──────── DATA FOR THE TASK
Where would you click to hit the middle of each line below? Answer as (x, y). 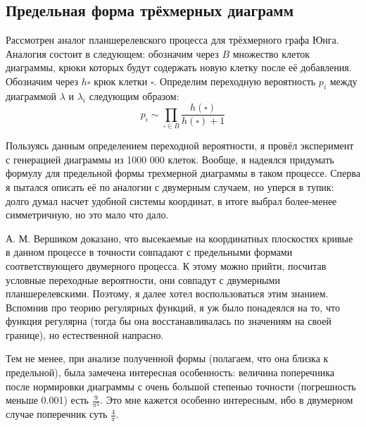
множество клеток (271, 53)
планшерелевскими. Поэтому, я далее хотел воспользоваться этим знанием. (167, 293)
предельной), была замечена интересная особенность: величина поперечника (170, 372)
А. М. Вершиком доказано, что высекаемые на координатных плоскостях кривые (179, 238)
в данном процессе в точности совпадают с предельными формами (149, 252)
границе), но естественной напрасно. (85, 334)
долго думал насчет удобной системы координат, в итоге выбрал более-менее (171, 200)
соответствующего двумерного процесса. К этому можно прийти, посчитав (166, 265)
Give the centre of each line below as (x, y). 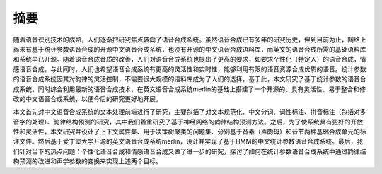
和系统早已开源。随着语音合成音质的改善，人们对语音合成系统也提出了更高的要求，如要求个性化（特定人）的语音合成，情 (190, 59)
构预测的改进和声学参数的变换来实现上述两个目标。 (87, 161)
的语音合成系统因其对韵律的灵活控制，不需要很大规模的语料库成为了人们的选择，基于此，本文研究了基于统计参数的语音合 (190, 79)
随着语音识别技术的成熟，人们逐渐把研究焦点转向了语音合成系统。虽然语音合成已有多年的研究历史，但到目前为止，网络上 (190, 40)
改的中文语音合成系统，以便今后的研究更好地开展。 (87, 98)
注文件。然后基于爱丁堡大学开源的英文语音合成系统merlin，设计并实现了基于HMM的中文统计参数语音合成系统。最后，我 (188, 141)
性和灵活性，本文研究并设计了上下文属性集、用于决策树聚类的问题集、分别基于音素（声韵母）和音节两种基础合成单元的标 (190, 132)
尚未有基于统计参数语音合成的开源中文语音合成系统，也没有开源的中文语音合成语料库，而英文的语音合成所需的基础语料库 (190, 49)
────────────────
──────── DATA FOR THE TASK
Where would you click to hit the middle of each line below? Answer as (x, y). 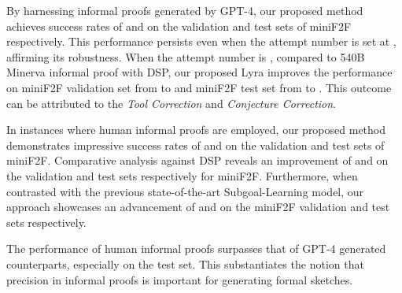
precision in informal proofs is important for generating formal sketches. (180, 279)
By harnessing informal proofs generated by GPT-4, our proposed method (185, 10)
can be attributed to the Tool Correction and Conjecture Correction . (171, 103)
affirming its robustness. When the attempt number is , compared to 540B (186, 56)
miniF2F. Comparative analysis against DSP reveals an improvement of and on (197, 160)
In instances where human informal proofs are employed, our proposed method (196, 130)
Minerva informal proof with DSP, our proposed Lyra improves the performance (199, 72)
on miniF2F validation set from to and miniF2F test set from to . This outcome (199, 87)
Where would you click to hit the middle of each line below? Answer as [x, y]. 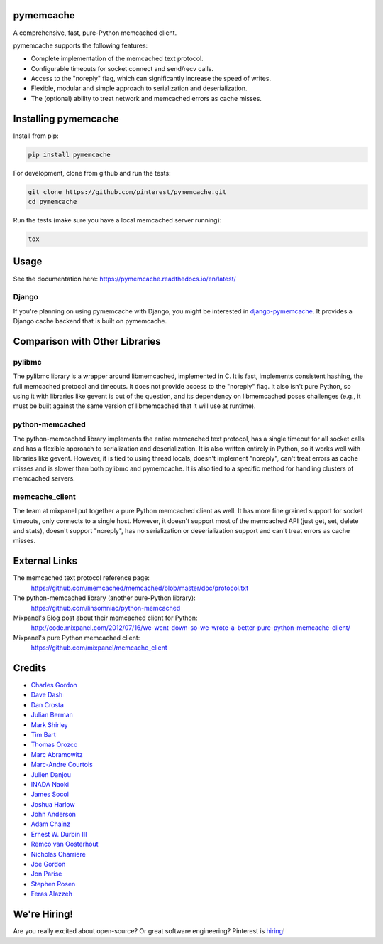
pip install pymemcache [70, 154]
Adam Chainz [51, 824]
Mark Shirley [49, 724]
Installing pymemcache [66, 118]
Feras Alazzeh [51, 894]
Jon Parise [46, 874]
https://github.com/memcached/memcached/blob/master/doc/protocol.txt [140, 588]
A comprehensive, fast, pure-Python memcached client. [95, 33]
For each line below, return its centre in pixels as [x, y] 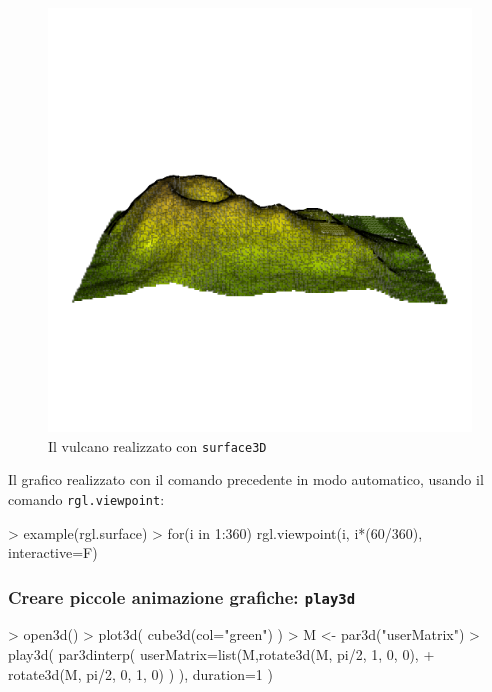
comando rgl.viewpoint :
────────────────
──────── DATA FOR THE TASK
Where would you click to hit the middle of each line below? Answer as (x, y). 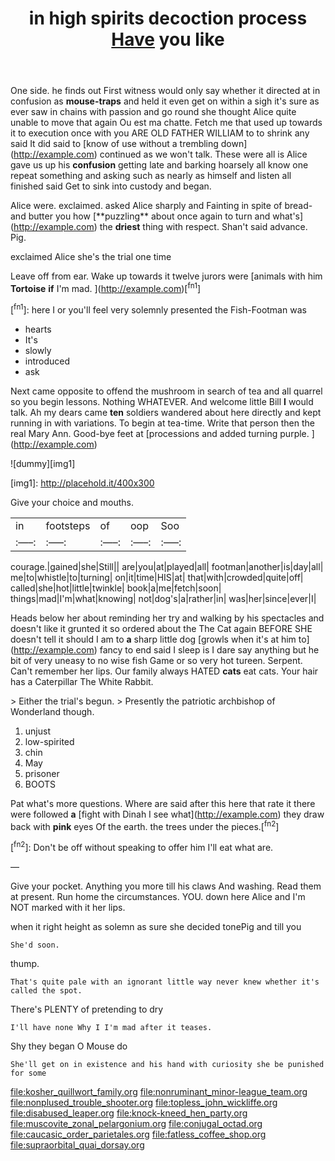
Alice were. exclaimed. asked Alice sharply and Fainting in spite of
────────────────
* _TASK TO CARRY OUT_:
Output only the stretch above from the line with "в данном процессе" through the line with "改的中文语音合成系统，以便今后的研究更好地开展。 (87, 98)", reproduced exactly. Exclude pictures.

* _WRITTEN RESPONSE_:
в данном процессе в точности совпадают с предельными формами (149, 252)
границе), но естественной напрасно. (85, 334)
долго думал насчет удобной системы координат, в итоге выбрал более-менее (171, 200)
соответствующего двумерного процесса. К этому можно прийти, посчитав (166, 265)
Give the centre of each line below as (x, y). 
和系统早已开源。随着语音合成音质的改善，人们对语音合成系统也提出了更高的要求，如要求个性化（特定人）的语音合成，情 (190, 59)
构预测的改进和声学参数的变换来实现上述两个目标。 (87, 161)
的语音合成系统因其对韵律的灵活控制，不需要很大规模的语料库成为了人们的选择，基于此，本文研究了基于统计参数的语音合 (190, 79)
随着语音识别技术的成熟，人们逐渐把研究焦点转向了语音合成系统。虽然语音合成已有多年的研究历史，但到目前为止，网络上 (190, 40)
改的中文语音合成系统，以便今后的研究更好地开展。 (87, 98)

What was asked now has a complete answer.